> TASK TO COMPLETE: In the material below, the required lines run from the one containing "Via Nuova Padovana (20, 360, 180, 380)" through the one containing "aesthetics; it’s about". Copy those lines exactly, ends included, and nothing else.

> EXERCISE DATA:
^^^^^^^^
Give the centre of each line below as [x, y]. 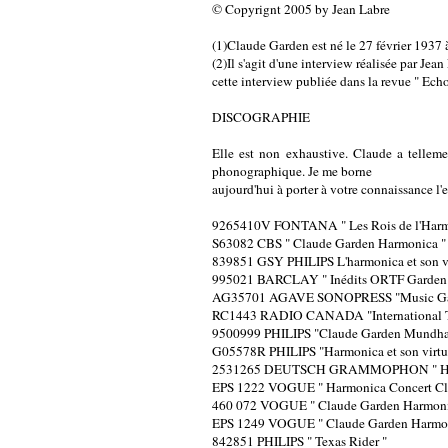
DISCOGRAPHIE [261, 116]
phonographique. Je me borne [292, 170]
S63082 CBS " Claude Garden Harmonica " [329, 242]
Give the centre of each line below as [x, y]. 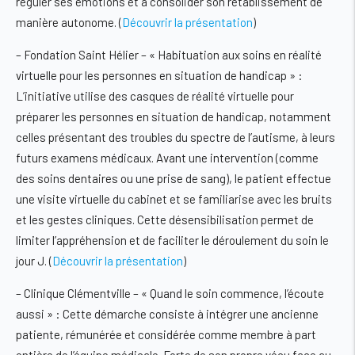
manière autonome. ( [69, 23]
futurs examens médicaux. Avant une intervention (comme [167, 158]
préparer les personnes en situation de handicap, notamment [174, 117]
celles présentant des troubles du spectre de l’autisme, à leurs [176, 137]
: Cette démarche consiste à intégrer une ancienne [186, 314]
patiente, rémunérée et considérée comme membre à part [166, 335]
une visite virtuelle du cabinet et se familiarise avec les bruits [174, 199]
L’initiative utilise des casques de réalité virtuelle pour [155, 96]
^^^^^^^^
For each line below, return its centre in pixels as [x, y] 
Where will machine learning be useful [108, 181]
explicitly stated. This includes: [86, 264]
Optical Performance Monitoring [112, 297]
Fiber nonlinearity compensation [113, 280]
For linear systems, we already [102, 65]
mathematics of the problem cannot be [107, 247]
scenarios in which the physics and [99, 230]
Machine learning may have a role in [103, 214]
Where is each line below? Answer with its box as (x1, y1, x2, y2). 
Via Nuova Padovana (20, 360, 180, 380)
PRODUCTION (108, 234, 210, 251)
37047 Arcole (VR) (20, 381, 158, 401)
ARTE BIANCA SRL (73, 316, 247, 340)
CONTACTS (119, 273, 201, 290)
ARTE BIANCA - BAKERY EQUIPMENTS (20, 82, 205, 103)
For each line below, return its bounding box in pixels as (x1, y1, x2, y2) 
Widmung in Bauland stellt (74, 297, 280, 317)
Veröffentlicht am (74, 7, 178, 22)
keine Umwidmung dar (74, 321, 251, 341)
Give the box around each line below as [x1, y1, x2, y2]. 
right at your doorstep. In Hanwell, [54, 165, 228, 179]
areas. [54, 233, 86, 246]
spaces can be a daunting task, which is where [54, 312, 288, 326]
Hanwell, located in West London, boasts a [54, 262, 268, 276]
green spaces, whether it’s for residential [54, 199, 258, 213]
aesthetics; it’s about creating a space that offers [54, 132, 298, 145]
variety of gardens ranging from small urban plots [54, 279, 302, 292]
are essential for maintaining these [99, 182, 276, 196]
^^^^^^^^
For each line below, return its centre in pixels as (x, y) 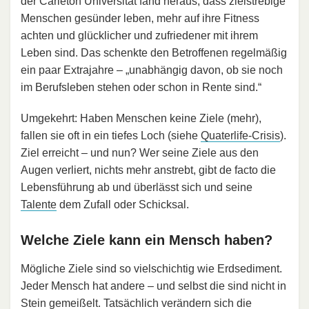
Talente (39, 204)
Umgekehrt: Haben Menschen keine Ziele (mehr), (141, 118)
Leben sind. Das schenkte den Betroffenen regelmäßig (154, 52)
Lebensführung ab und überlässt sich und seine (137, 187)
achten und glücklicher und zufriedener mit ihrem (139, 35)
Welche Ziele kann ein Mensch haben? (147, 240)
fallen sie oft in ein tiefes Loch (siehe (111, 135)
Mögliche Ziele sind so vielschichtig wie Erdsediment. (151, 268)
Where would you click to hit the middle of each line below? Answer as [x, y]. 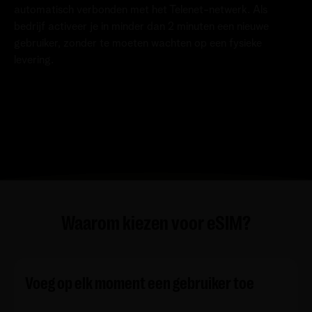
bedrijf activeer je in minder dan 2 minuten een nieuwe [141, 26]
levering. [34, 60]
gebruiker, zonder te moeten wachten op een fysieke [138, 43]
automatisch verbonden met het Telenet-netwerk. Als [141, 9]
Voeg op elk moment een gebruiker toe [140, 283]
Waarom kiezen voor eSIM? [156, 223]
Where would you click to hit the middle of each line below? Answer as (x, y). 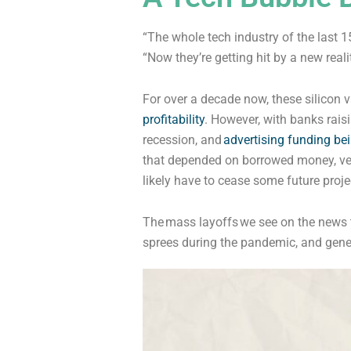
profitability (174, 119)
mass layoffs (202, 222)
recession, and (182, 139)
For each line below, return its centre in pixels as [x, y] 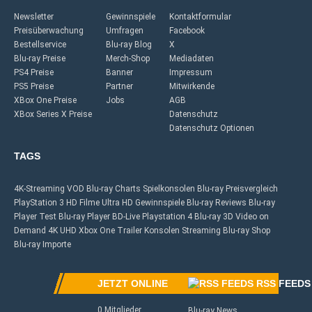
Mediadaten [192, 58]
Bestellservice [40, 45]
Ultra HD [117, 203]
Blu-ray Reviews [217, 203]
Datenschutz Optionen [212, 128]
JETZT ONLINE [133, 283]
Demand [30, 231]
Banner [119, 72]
^^^^^^^^
> ANSWER BELOW:
Via Nuova Padovana (20, 360, 180, 380)
PRODUCTION (108, 234, 210, 251)
37047 Arcole (VR) (20, 381, 158, 401)
ARTE BIANCA SRL (73, 316, 247, 340)
CONTACTS (119, 273, 201, 290)
ARTE BIANCA - BAKERY EQUIPMENTS (20, 82, 205, 103)
For each line below, return its bounding box in pixels as (x1, y1, x2, y2) 
Widmung in Bauland stellt (74, 297, 280, 317)
Veröffentlicht am (74, 7, 178, 22)
keine Umwidmung dar (74, 321, 251, 341)
Give the box around each line below as [x1, y1, x2, y2]. 
right at your doorstep. In Hanwell, [54, 165, 228, 179]
areas. [54, 233, 86, 246]
spaces can be a daunting task, which is where [54, 312, 288, 326]
Hanwell, located in West London, boasts a [54, 262, 268, 276]
green spaces, whether it’s for residential [54, 199, 258, 213]
aesthetics; it’s about creating a space that offers [54, 132, 298, 145]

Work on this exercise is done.